#### What you need to do
All lines below containing the string "information" are to be copied.

== Segment start ==

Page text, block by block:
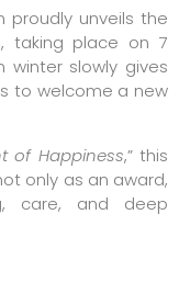
proudly unveils the
taking place on 7
winter slowly gives
to welcome a new
of Happiness,” this
only as an award,
care, and deep
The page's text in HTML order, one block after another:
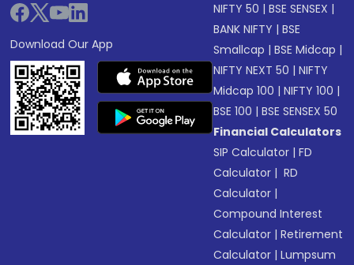
Download Our App
NIFTY 50 |BSE SENSEX |
BANK NIFTY |BSE
Smallcap |BSE Midcap |
NIFTY NEXT 50 |NIFTY
Midcap 100 |NIFTY 100 |
BSE 100 |BSE SENSEX 50
Financial Calculators
SIP Calculator |FD
Calculator | RD
Calculator |
Compound Interest
Calculator |Retirement
Calculator |Lumpsum
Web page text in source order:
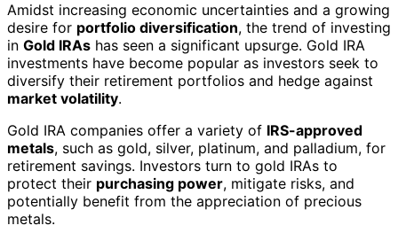
Amidst increasing economic uncertainties and a growing
desire for portfolio diversification, the trend of investing
in Gold IRAs has seen a significant upsurge. Gold IRA
investments have become popular as investors seek to
diversify their retirement portfolios and hedge against
market volatility.
Gold IRA companies offer a variety of IRS-approved
metals, such as gold, silver, platinum, and palladium, for
retirement savings. Investors turn to gold IRAs to
protect their purchasing power, mitigate risks, and
potentially benefit from the appreciation of precious
metals.
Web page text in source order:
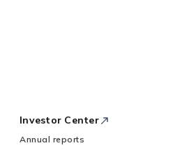
Investor Center
Annual reports
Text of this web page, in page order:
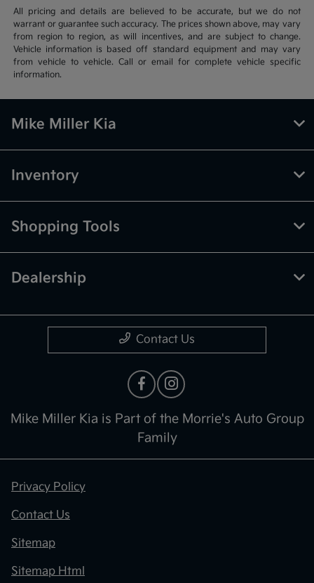
All pricing and details are believed to be accurate, but we do not
warrant or guarantee such accuracy. The prices shown above, may vary
from region to region, as will incentives, and are subject to change.
Vehicle information is based off standard equipment and may vary
from vehicle to vehicle. Call or email for complete vehicle specific
information.
Mike Miller Kia
Inventory
Shopping Tools
Dealership
Contact Us
Mike Miller Kia is Part of the Morrie's Auto Group
Family
Privacy Policy
Contact Us
Sitemap
Sitemap Html
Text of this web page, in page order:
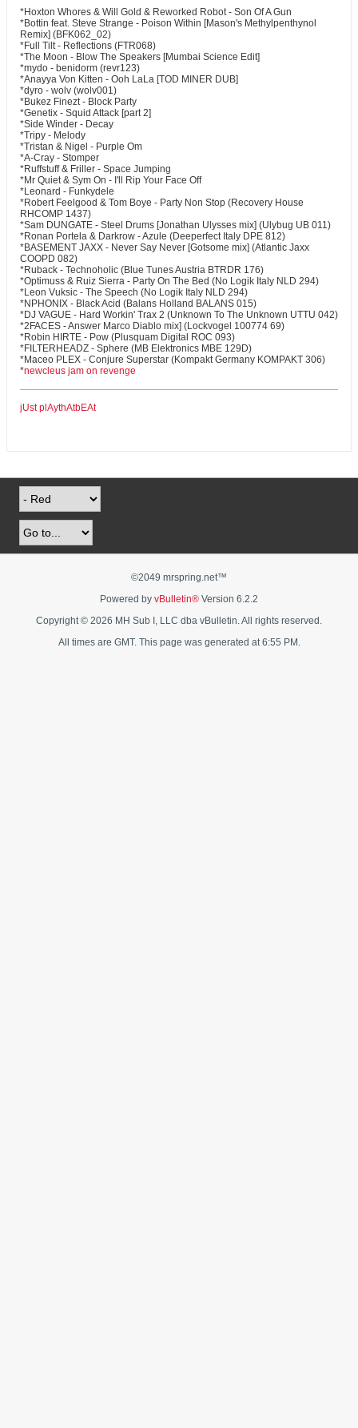
*Hoxton Whores & Will Gold & Reworked Robot - Son Of A Gun
*Bottin feat. Steve Strange - Poison Within [Mason's Methylpenthynol
Remix] (BFK062_02)
*Full Tilt - Reflections (FTR068)
*The Moon - Blow The Speakers [Mumbai Science Edit]
*mydo - benidorm (revr123)
*Anayya Von Kitten - Ooh LaLa [TOD MINER DUB]
*dyro - wolv (wolv001)
*Bukez Finezt - Block Party
*Genetix - Squid Attack [part 2]
*Side Winder - Decay
*Tripy - Melody
*Tristan & Nigel - Purple Om
*A-Cray - Stomper
*Ruffstuff & Friller - Space Jumping
*Mr Quiet & Sym On - I'll Rip Your Face Off
*Leonard - Funkydele
*Robert Feelgood & Tom Boye - Party Non Stop (Recovery House
RHCOMP 1437)
*Sam DUNGATE - Steel Drums [Jonathan Ulysses mix] (Ulybug UB 011)
*Ronan Portela & Darkrow - Azule (Deeperfect Italy DPE 812)
*BASEMENT JAXX - Never Say Never [Gotsome mix] (Atlantic Jaxx
COOPD 082)
*Ruback - Technoholic (Blue Tunes Austria BTRDR 176)
*Optimuss & Ruiz Sierra - Party On The Bed (No Logik Italy NLD 294)
*Leon Vuksic - The Speech (No Logik Italy NLD 294)
*NPHONIX - Black Acid (Balans Holland BALANS 015)
*DJ VAGUE - Hard Workin' Trax 2 (Unknown To The Unknown UTTU 042)
*2FACES - Answer Marco Diablo mix] (Lockvogel 100774 69)
*Robin HIRTE - Pow (Plusquam Digital ROC 093)
*FILTERHEADZ - Sphere (MB Elektronics MBE 129D)
*Maceo PLEX - Conjure Superstar (Kompakt Germany KOMPAKT 306)
*newcleus jam on revenge
jUst plAythAtbEAt
©2049 mrspring.net™
Powered by vBulletin® Version 6.2.2
Copyright © 2026 MH Sub I, LLC dba vBulletin. All rights reserved.
All times are GMT. This page was generated at 6:55 PM.
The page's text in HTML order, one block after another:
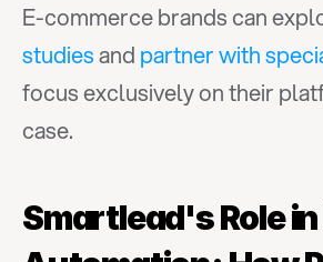
E-commerce brands can
studies and partner with
focus exclusively on their
case.
Smartlead's Role in
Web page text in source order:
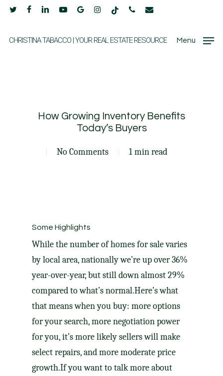
Skip
main
twitter facebooklinkedinyoutubegoogle-instagram
tiktok phone email
CHRISTINA TABACCO | YOUR REAL ESTATE RESOURCE Menu
How Growing Inventory Benefits
Today’s Buyers
No Comments 1 min read
Some Highlights
While the number of homes for sale varies
by local area, nationally we’re upover 36%
year-over-year, but still down almost 29%
compared to what’s normal.​Here’s what
that means when you buy: more options
for your search, morenegotiation power
for you, it’s more likely sellers will make
select repairs, and more moderateprice
growth.If you want to talk more about
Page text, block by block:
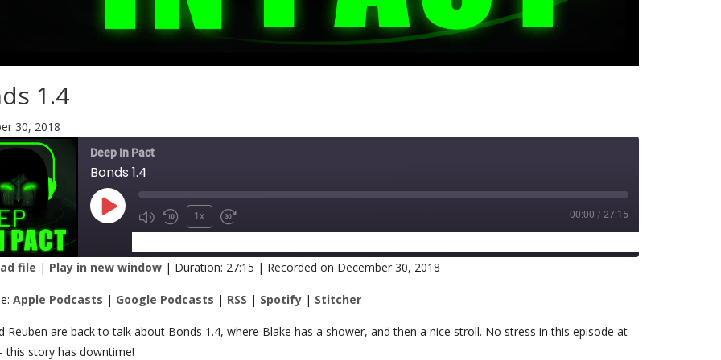
1.4
30, 2018
Deep In Pact
Bonds 1.4
1x 00:00 / 27:15
file | Play in new window| Duration: 27:15 | Recorded on December 30, 2018
Apple Podcasts | Google Podcasts | RSS | Spotify| Stitcher
Reuben are back to talk about Bonds 1.4, where Blake has a shower, and then a nice stroll. No stress in this episode at
this story has downtime!
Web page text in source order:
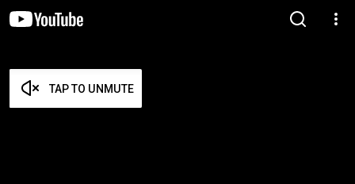
TAP TO UNMUTE

== Segment end ==

#### Exercise answer
Vehicle information is based off standard equipment and may vary
information.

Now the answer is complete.